Tahapan Proses Tambal Gigi di Dokter Gigi
Secara umum, proses tambal gigi di klinik modern mengikuti alur yang mirip, meski detailnya bisa berbeda sesuai kondisi setiap orang. Berikut gambaran tahapan yang sering dilakukan dokter:
1. Konsultasi dan Pemeriksaan Awal
Pada tahap awal, dokter akan menanyakan keluhan, riwayat kesehatan, dan memeriksa kondisi gigi yang bermasalah. Pemeriksaan bisa dibantu foto rontgen untuk melihat seberapa dalam lubang dan apakah saraf gigi ikut terlibat.

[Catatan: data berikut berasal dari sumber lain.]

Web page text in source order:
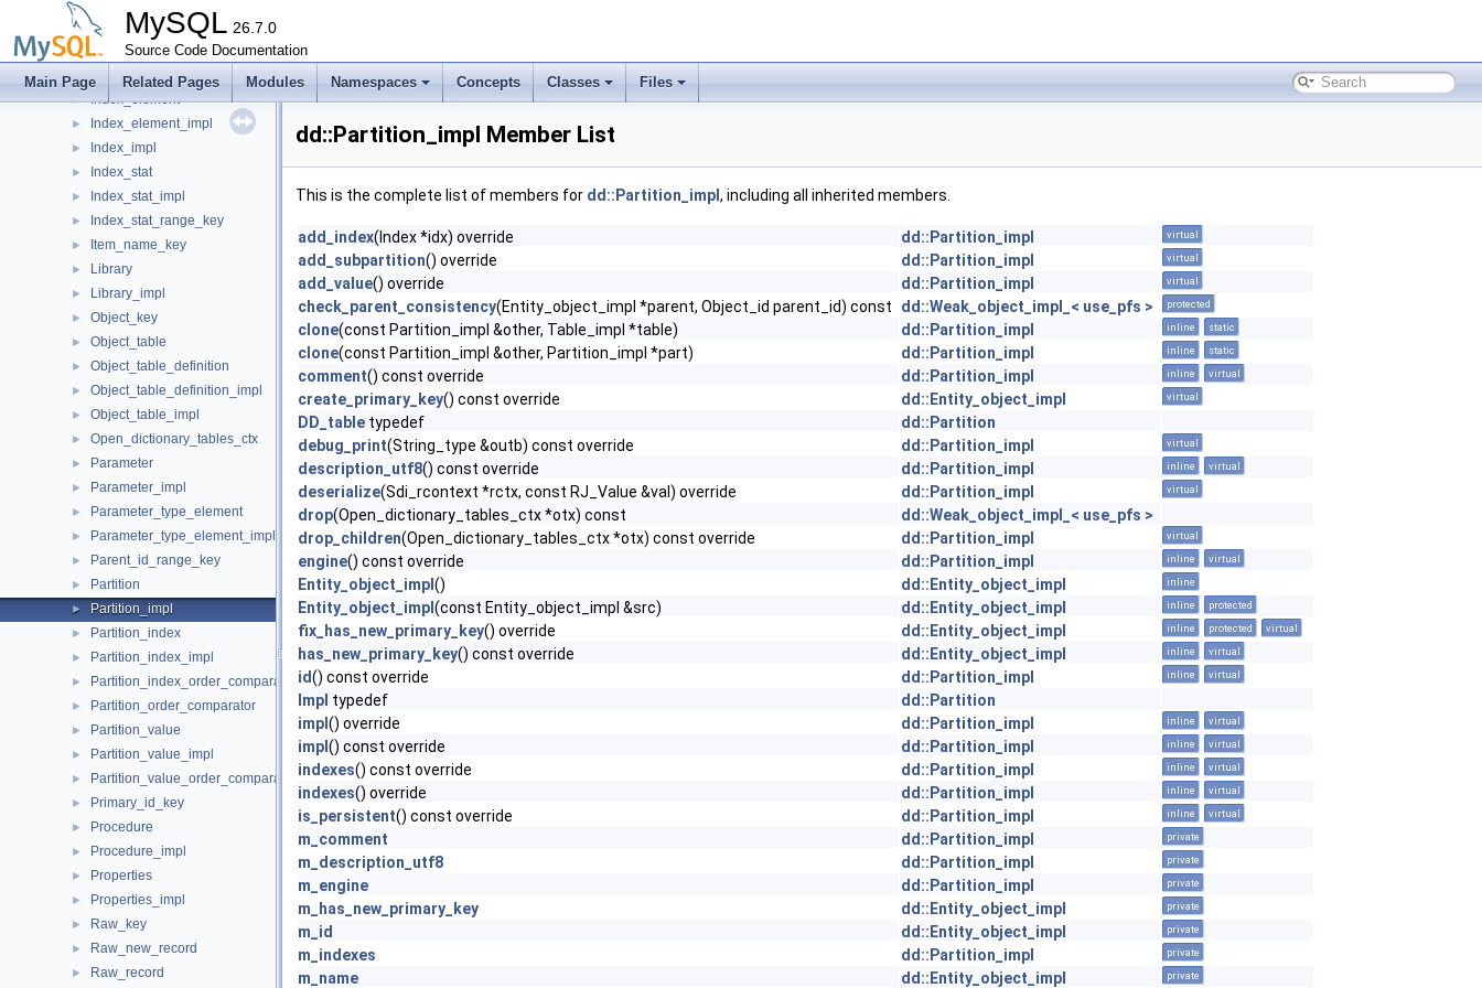
MySQL 26.7.0
Source Code Documentation
Main Page Related Pages Modules Namespaces Concepts Classes Files
► Function_impl
► Global_name_key
► Index
► Index_element
► Index_element_impl
► Index_impl
► Index_stat
► Index_stat_impl
► Index_stat_range_key
► Item_name_key
► Library
► Library_impl
► Object_key
► Object_table
► Object_table_definition
► Object_table_definition_impl
► Object_table_impl
► Open_dictionary_tables_ctx
► Parameter
► Parameter_impl
► Parameter_type_element
► Parameter_type_element_impl
► Parent_id_range_key
► Partition
► Partition_impl
► Partition_index
► Partition_index_impl
► Partition_index_order_comparator
► Partition_order_comparator
► Partition_value
► Partition_value_impl
► Partition_value_order_comparator
► Primary_id_key
► Procedure
► Procedure_impl
► Properties
► Properties_impl
► Raw_key
► Raw_new_record
► Raw_record
dd::Partition_impl Member List
This is the complete list of members for dd::Partition_impl , including all inherited members.
add_index(Index *idx) override dd::Partition_impl virtual
add_subpartition() override dd::Partition_impl virtual
add_value() override dd::Partition_impl virtual
check_parent_consistency(Entity_object_impl *parent, Object_id parent_id) const dd::Weak_object_impl_< use_pfs > protected
clone(const Partition_impl &other, Table_impl *table) dd::Partition_impl inline static
clone(const Partition_impl &other, Partition_impl *part) dd::Partition_impl inline static
comment() const override dd::Partition_impl inline virtual
create_primary_key() const override dd::Entity_object_impl virtual
DD_table typedef
dd::Partition
debug_print(String_type &outb) const override dd::Partition_impl virtual
description_utf8() const override dd::Partition_impl inline virtual
deserialize(Sdi_rcontext *rctx, const RJ_Value &val) override dd::Partition_impl virtual
drop(Open_dictionary_tables_ctx *otx) const
dd::Weak_object_impl_< use_pfs >
drop_children(Open_dictionary_tables_ctx *otx) const override dd::Partition_impl virtual
engine() const override dd::Partition_impl inline virtual
Entity_object_impl () dd::Entity_object_impl inline
Entity_object_impl (const Entity_object_impl &src) dd::Entity_object_impl inline protected
fix_has_new_primary_key() override dd::Entity_object_impl inline protected virtual
has_new_primary_key() const override dd::Entity_object_impl inline virtual
id() const override dd::Partition_impl inline virtual
Impl typedef
dd::Partition
impl () override dd::Partition_impl inline virtual
impl () const override dd::Partition_impl inline virtual
indexes() const override dd::Partition_impl inline virtual
indexes() override dd::Partition_impl inline virtual
is_persistent() const override dd::Partition_impl inline virtual
m_comment dd::Partition_impl private
m_description_utf8 dd::Partition_impl private
m_engine dd::Partition_impl private
m_has_new_primary_key dd::Entity_object_impl private
m_id dd::Entity_object_impl private
m_indexes dd::Partition_impl private
m_name dd::Entity_object_impl private

Dari hasil pemeriksaan, dokter menentukan apakah tambal gigi saja sudah cukup untuk mengatasi keluhan atau perlu perawatan lain seperti perawatan akar gigi. Dokter juga menjelaskan jenis tambalan yang sesuai dan estimasi biayanya sebelum tindakan.
2. Pemberian Anestesi Lokal
Jika lubang cukup dalam atau gigi sensitif, dokter biasanya memberi anestesi lokal di gusi sekitar gigi yang akan ditambal. Obat bius membuat area tersebut mati rasa sehingga pasien tetap nyaman selama tindakan berlangsung.
Rasa kebas biasanya bertahan beberapa jam setelah tambal gigi selesai. Selama efek anestesi masih ada, pasien dianjurkan berhati-hati saat mengunyah agar tidak menggigit pipi atau lidah sendiri.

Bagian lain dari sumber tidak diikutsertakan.